Italian character actress

Ada Colangeli (5 March 1913 – 29 February 1992) was an Italian character actress.

==Life and career==
Born on 5 March 1913 in Rome, Colangeli began acting in the early 1940s, and she was mainly cast in roles of women from a low social class. Active for about twenty years, she often collaborated with the director Alessandro Blasetti, of whom she was a real life friend. Her credits also include works by Federico Fellini, Luigi Zampa, Luigi Comencini, Carlo Lizzani and Mario Camerini.

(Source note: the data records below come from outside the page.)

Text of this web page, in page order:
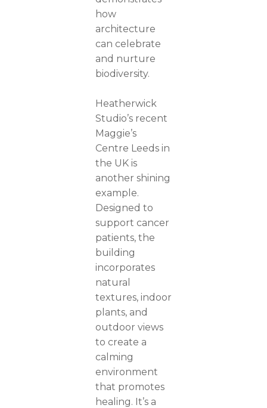
how
architecture
can celebrate
and nurture
biodiversity.
Heatherwick
Studio’s recent
Maggie’s
Centre Leeds in
the UK is
another shining
example.
Designed to
support cancer
patients, the
building
incorporates
natural
textures, indoor
plants, and
outdoor views
to create a
calming
environment
that promotes
healing. It’s a
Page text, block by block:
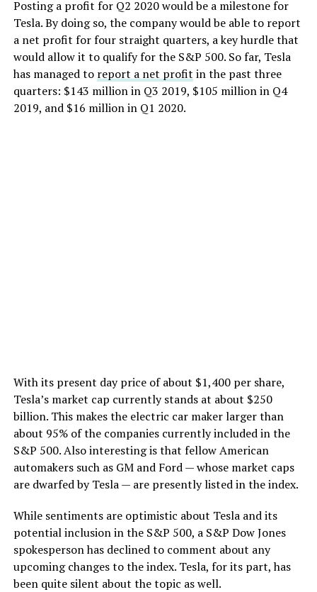
Posting a profit for Q2 2020 would be a milestone for
Tesla. By doing so, the company would be able to report
a net profit for four straight quarters, a key hurdle that
would allow it to qualify for the S&P 500. So far, Tesla
has managed to report a net profit in the past three
quarters: $143 million in Q3 2019, $105 million in Q4
2019, and $16 million in Q1 2020.
With its present day price of about $1,400 per share,
Tesla’s market cap currently stands at about $250
billion. This makes the electric car maker larger than
about 95% of the companies currently included in the
S&P 500. Also interesting is that fellow American
automakers such as GM and Ford — whose market caps
are dwarfed by Tesla — are presently listed in the index.
While sentiments are optimistic about Tesla and its
potential inclusion in the S&P 500, a S&P Dow Jones
spokesperson has declined to comment about any
upcoming changes to the index. Tesla, for its part, has
been quite silent about the topic as well.
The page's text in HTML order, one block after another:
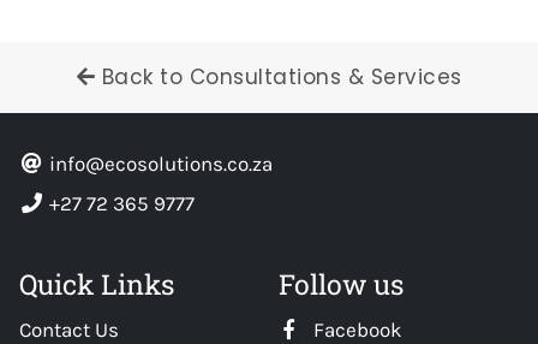
Back to Consultations & Services
info@ecosolutions.co.za
+27 72 365 9777
Quick Links
Contact Us
Follow us
Facebook

She died on the leap day of 1992, five days before her 79th birthday.

==Selected filmography==

- An Adventure of Salvator Rosa (1939) – Una popolana
- One Hundred Thousand Dollars (1940) – Francesca, la moglie di Paul
- The Iron Crown (1941) - (uncredited)
- Four Steps in the Clouds (1942) – Anna – La serva (uncredited)
- Dagli Appennini alle Ande (1943)
- Apparition (1943) – Geltrude
- Nessuno torna indietro (1945) – Una sorvegliante
- Un giorno nella vita (1946) – Suor Gaetana
- Alarm Bells (1949) – Francesca
- The Bride Can't Wait (1949) – Sister Celeste
- Maracatumba... ma non è una rumba! (1949) – Domestica del conte
- Welcome, Reverend! (1950)
- His Last Twelve Hours (1950) – La direttrice del collegio (uncredited)
- È arrivato il cavaliere! (1950) – (uncredited)
- Strano appuntamento (1950)
- Rome-Paris-Rome (1951) – Assunta
- Una bruna indiavolata! (1951) – Caterina
- The City Stands Trial (1952) – The Maid at Tortorella's (uncredited)
- The Shameless Sex (1952) – Portinaia
- Lieutenant Giorgio (1952) – Evelina (uncredited)
- Il romanzo della mia vita (1952) – (uncredited)
- Una croce senza nome (1952)
- Er fattaccio (1952)
- Carne inquieta (1952)
- Prisoner in the Tower of Fire (1952) – L'ancella
- La voce del silenzio (1953) – (uncredited)
- One of Those (1953) – (uncredited)
- Anni facili (1953)
- Via Padova 46 (1953) – The Woman Who Gets Out of the Lift (uncredited)
- Pane, amore e fantasia (1953) – Una comare intrigante (uncredited)
- Chronicle of Poor Lovers (1954) – Fidalma
- A Slice of Life (1954) – (segment "Casa d'altri")
- Papà Pacifico (1954)
- Disonorata - Senza colpa (1954) – Madre di Amedeo
- Woman of Rome (1954) – Padrona della pensione
- La Luciana (1954)
- Too Bad She's Bad (1954) – Una signora al commissariato (uncredited)
- The Art of Getting Along (1954) – Cameriera dei gesuiti (uncredited)
- Le signorine dello 04 (1955) – The Caretaker (uncredited)
- Il bidone (1955) – Minor Role (uncredited)
- The Belle of Rome (1955) – Vicina di casa di Gracco (uncredited)
- Bravissimo (1955) – Woman with a tall Candle (uncredited)
- Girls of Today (1955) – Filomena
- Revelation (1955) – Rosa (uncredited)
- Lucky to Be a Woman (1956) – Minor Role (uncredited)
- The Bigamist (1956) – Minor Role (uncredited)
- The Intruder (1956) – Caterina (uncredited)
- Difendo il mio amore (1956) – Minor Role (uncredited)
- I calunniatori (1956)
- Marisa (1957) – (uncredited)
- Ladro lui, ladra lei (1958) – Poplana alla finestra (uncredited)
- Nel blu dipinto di blu (1959) – Sor Napoleone's Wife (uncredited) (final film role)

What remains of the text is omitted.